Something new showed up at Van Andel Arena, too, as nets were erected to cover both ends of the ice rink in the aftermath of a young fan being killed at an NHL game in Columbus by an errant puck.
Finally, the Grand Rapids Art Museum moved closer to a new home when the DDA agreed to exchange with the city the DDA-owned DASH South property behind Van Andel Arena and east of U.S. 131 for the city-owned Wurzburg/Mutual Home property at the southwest corner of Ottawa Avenue and Monroe Center.
The Rapid marked its 5 millionth passenger of the year and projected that the mass transit system would haul 5.5 million riders over the course of the fiscal year. Ridership is up by 1 million over the past two years, officials said.
Select Bank, one of the small financial institutions in town, scored a big public relations coup by taking over the Grand Rapids Sports Hall of Fame Classic Basketball Tournament, held annually over the Thanksgiving weekend and featuring teams from Aquinas, Calvin, Cornerstone, Grand Valley and Hope.
Grand Rapids Community College stayed on schedule with the opening of its Leslie E. Tassell M-TEC Center, a training site for students who are interested in the technical trades.
While the tech center is a reality, another dream is just starting. A group of businessmen is interested in creating an entertainment neighborhood, called the Arena District, in downtown Grand Rapids. It would include restaurants, bars, entertainment venues and shops, centered around an area near Van Andel Arena.
On the Lakeshore, another popular entertainment district no longer is within reach — at least from Muskegon County Airport. The financially beleaguered Great Lakes Airlines stopped three daily round-trip flights between Muskegon and Chicago’s O’Hare Airport, leaving airport officials scrambling to find a replacement. The service remained in limbo at the end of the year.
Transportation of a different sort took center stage in Grand Rapids when the most expensive and most extensive parking study in the city’s history got underway. The $153,800 study was to determine the traffic patterns and parking needs of the Michigan Street Hill Area.
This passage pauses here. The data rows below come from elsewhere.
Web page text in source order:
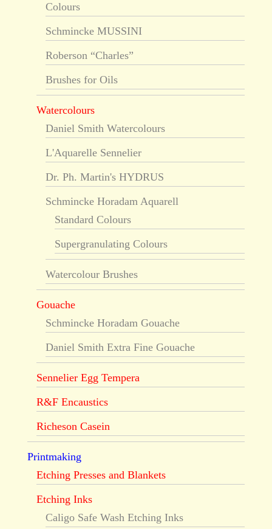
Colours
Schmincke MUSSINI
Roberson “Charles”
Brushes for Oils
Watercolours
Daniel Smith Watercolours
L'Aquarelle Sennelier
Dr. Ph. Martin's HYDRUS
Schmincke Horadam Aquarell
Standard Colours
Supergranulating Colours
Watercolour Brushes
Gouache
Schmincke Horadam Gouache
Daniel Smith Extra Fine Gouache
Sennelier Egg Tempera
R&F Encaustics
Richeson Casein
Printmaking
Etching Presses and Blankets
Etching Inks
Caligo Safe Wash Etching Inks
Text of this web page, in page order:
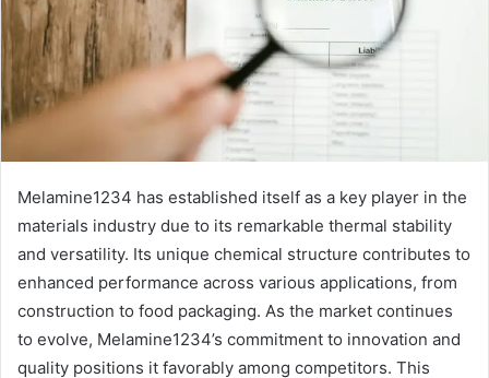
Melamine1234 has established itself as a key player in the
materials industry due to its remarkable thermal stability
and versatility. Its unique chemical structure contributes to
enhanced performance across various applications, from
construction to food packaging. As the market continues
to evolve, Melamine1234’s commitment to innovation and
quality positions it favorably among competitors. This
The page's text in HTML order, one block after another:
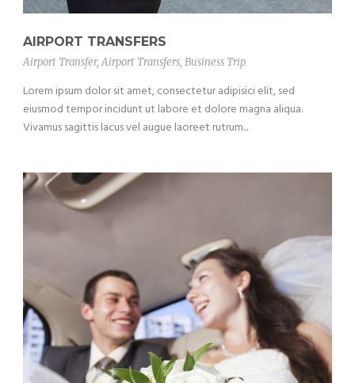
AIRPORT TRANSFERS
Airport Transfer, Airport Transfers, Business Trip
Lorem ipsum dolor sit amet, consectetur adipisici elit, sed
eiusmod tempor incidunt ut labore et dolore magna aliqua.
Vivamus sagittis lacus vel augue laoreet rutrum...
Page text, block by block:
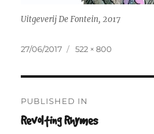
Uitgeverij De Fontein, 2017
Posted
27/06/2017
Full
522 × 800
navigation
PUBLISHED IN
Revolting Rhymes
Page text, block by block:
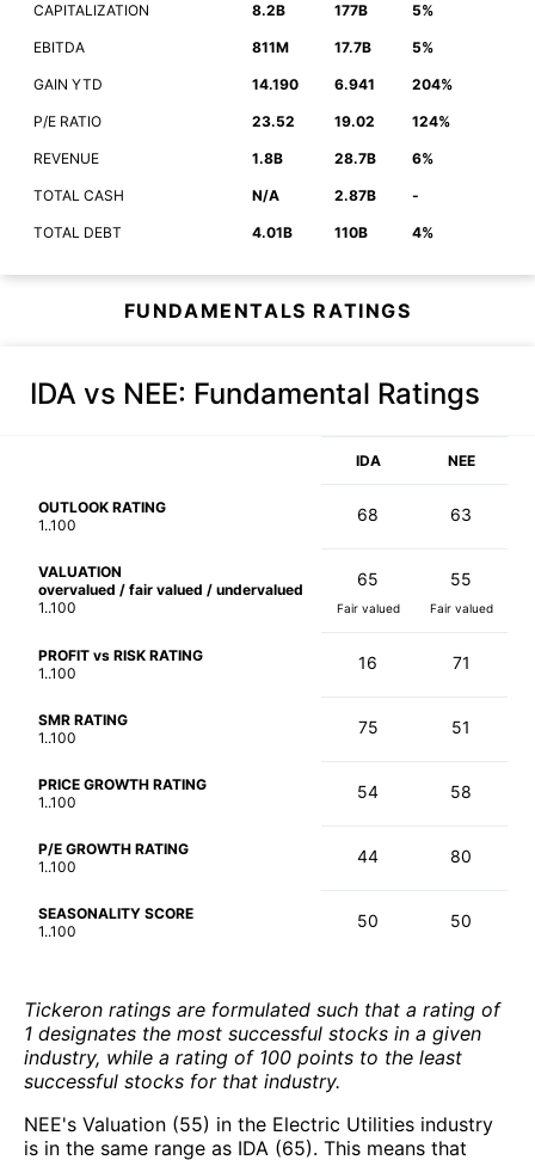
CAPITALIZATION 8.2B 177B 5%
EBITDA 811M 17.7B 5%
GAIN YTD 14.190 6.941 204%
P/E RATIO 23.52 19.02 124%
REVENUE 1.8B 28.7B 6%
TOTAL CASH N/A 2.87B -
TOTAL DEBT 4.01B 110B 4%
FUNDAMENTALS RATINGS
IDA vs NEE: Fundamental Ratings
IDA NEE
OUTLOOK RATING
1..100
68 63
VALUATION
overvalued / fair valued / undervalued
1..100
65
Fair valued
55
Fair valued
PROFIT vs RISK RATING
1..100
16 71
SMR RATING
1..100
75 51
PRICE GROWTH RATING
1..100
54 58
P/E GROWTH RATING
1..100
44 80
SEASONALITY SCORE
1..100
50 50
Tickeron ratings are formulated such that a rating of
1 designates the most successful stocks in a given
industry, while a rating of 100 points to the least
successful stocks for that industry.
NEE's Valuation (55) in the Electric Utilities industry
is in the same range as IDA (65). This means that
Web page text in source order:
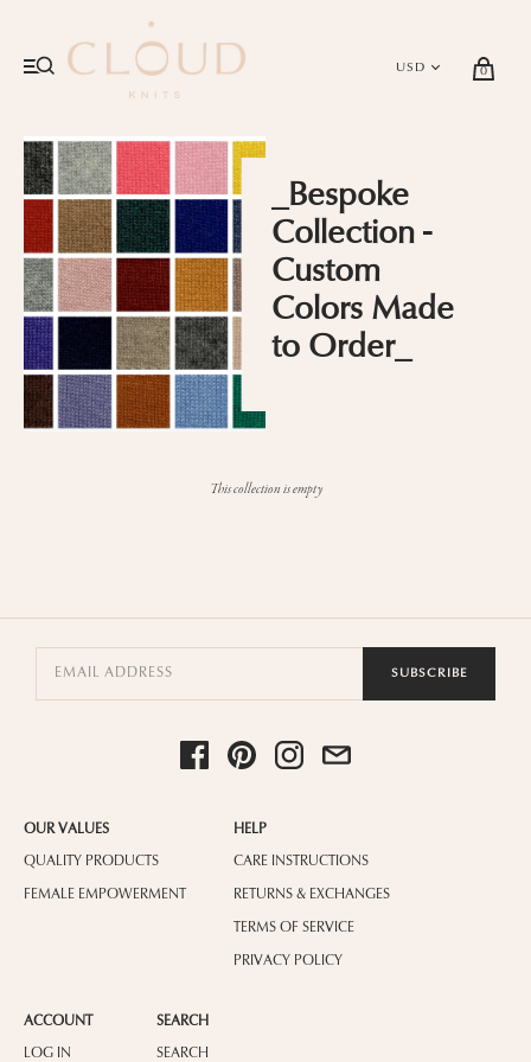
0
_Bespoke
Collection -
Custom
Colors Made
to Order_
This collection is empty
SUBSCRIBE
OUR VALUES
QUALITY PRODUCTS
FEMALE EMPOWERMENT
HELP
CARE INSTRUCTIONS
RETURNS & EXCHANGES
TERMS OF SERVICE
PRIVACY POLICY
ACCOUNT
LOG IN
SEARCH
SEARCH
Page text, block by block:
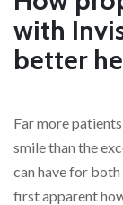
with
better
Far more
smile than the
can have for
first apparent
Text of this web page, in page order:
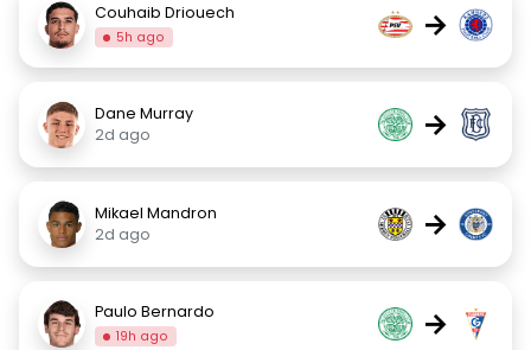
Couhaib Driouech
5h ago →
Dane Murray
2d ago
→
Mikael Mandron
2d ago
→
Paulo Bernardo
19h ago →
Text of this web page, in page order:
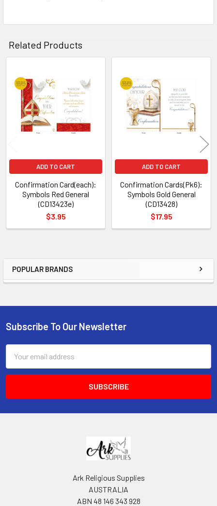
Sidebar
POPULAR BRANDS
SELECTED
Related Products
Related
Products
ADD TO CART
Confirmation Card(each):
Symbols Red General
(CD13423e)
$3.95
ADD TO CART
Confirmation Cards(Pk6):
Symbols Gold General
(CD13428)
$17.95
Footer
Subscribe To Our Newsletter
Address
Ark Religious Supplies
AUSTRALIA
ABN 48 146 343 928
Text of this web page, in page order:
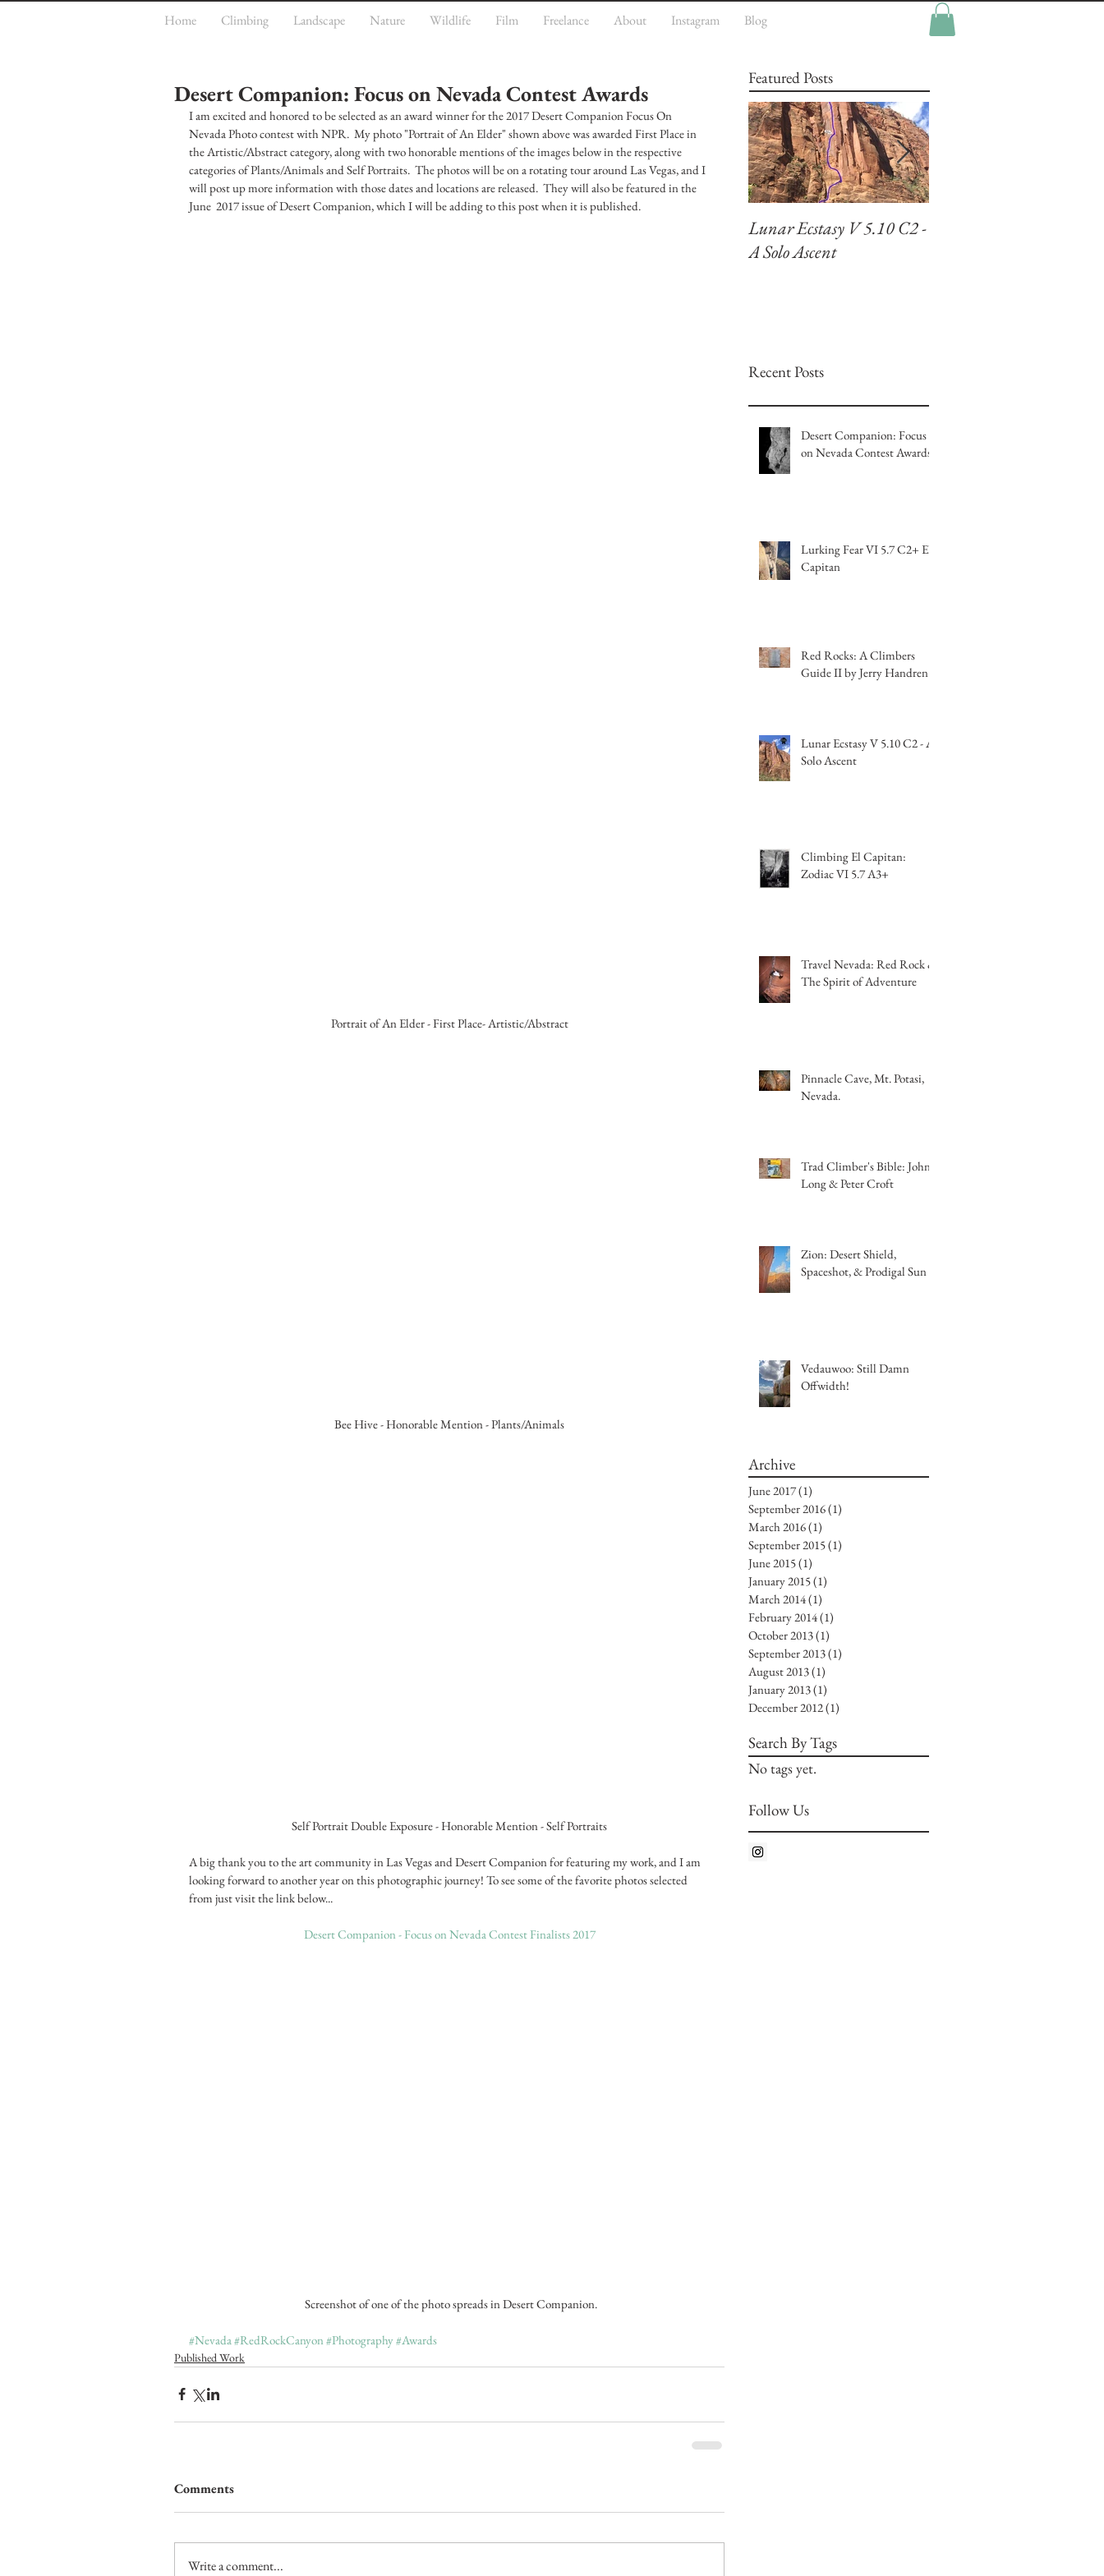
Home Climbing Landscape Nature Wildlife Film Freelance About Instagram Blog
Desert Companion: Focus on Nevada Contest Awards
I am excited and honored to be selected as an award winner for the 2017 Desert Companion Focus On
Nevada Photo contest with NPR.  My photo "Portrait of An Elder" shown above was awarded First Place in
the Artistic/Abstract category, along with two honorable mentions of the images below in the respective
categories of Plants/Animals and Self Portraits.  The photos will be on a rotating tour around Las Vegas, and I
will post up more information with those dates and locations are released.  They will also be featured in the
June  2017 issue of Desert Companion, which I will be adding to this post when it is published.
Portrait of An Elder - First Place- Artistic/Abstract
Bee Hive - Honorable Mention - Plants/Animals
Self Portrait Double Exposure - Honorable Mention - Self Portraits
A big thank you to the art community in Las Vegas and Desert Companion for featuring my work, and I am
looking forward to another year on this photographic journey! To see some of the favorite photos selected
from just visit the link below...
Desert Companion - Focus on Nevada Contest Finalists 2017
Screenshot of one of the photo spreads in Desert Companion.
#Nevada #RedRockCanyon #Photography#Awards
Published Work
Comments
Write a comment...
Featured Posts
Lunar Ecstasy V 5.10 C2 -
A Solo Ascent
Recent Posts
Desert Companion: Focus
on Nevada Contest Awards
Lurking Fear VI 5.7 C2+ El
Capitan
Red Rocks: A Climbers
Guide II by Jerry Handren
Lunar Ecstasy V 5.10 C2 - A
Solo Ascent
Climbing El Capitan:
Zodiac VI 5.7 A3+
Travel Nevada: Red Rock &
The Spirit of Adventure
Pinnacle Cave, Mt. Potasi,
Nevada.
Trad Climber's Bible: John
Long & Peter Croft
Zion: Desert Shield,
Spaceshot, & Prodigal Sun
Vedauwoo: Still Damn
Offwidth!
Archive
June 2017(1)
September 2016(1)
March 2016(1)
September 2015(1)
June 2015(1)
January 2015(1)
March 2014(1)
February 2014(1)
October 2013(1)
September 2013(1)
August 2013(1)
January 2013(1)
December 2012(1)
Search By Tags
No tags yet.
Follow Us

A little further north, the city of Rockford was assessing different needs. Specifically, the city was looking to reshape its business district and was polling residents to find their vision for downtown.
A blast from the past was apparent on the medical front, as Bill Gonzalez, the former CEO of Spectrum Health, signed on for a six-month gig at Greenville’s United Memorial Health System. Not to be outdone, the Van Andel Institute brought in former President Jimmy Carter as co-chair of the Hope on the Hill Foundation. Carter would win the Nobel Peace Prize a week after his West Michigan visit.
Herman Miller should get a prize of its own after announcing that it had returned to profitability. Quarterly sales rose 7.5 percent, and net income was $9.8 million. The office furniture maker predicted better days ahead and fulfilled that promise with another quarterly profit ($11.6 million) at the end of the year.
Also along the Lakeshore, Gentex Corp. announced organizational restructuring with Ken La Grand’s plan to retire. The maker of automatic dimming mirrors for the automotive industry tabbed Garth Deur to replace him.
Two more firms joined the Family Owned Business Institute Hall of Fame when Rogers Department Store and Behler-Young entered into the fold.
There would be no hall of fame for Steelcase, however, which announced that it was still at least six months away from profitability. By year’s end, the office furniture manufacturer would cut more than 36 percent of its local workforce.
In health news, Gov. Engler turned an about-face and supported an initiative designed to temporarily funnel millions in new Medicaid funding to hospitals across Michigan over the next two years.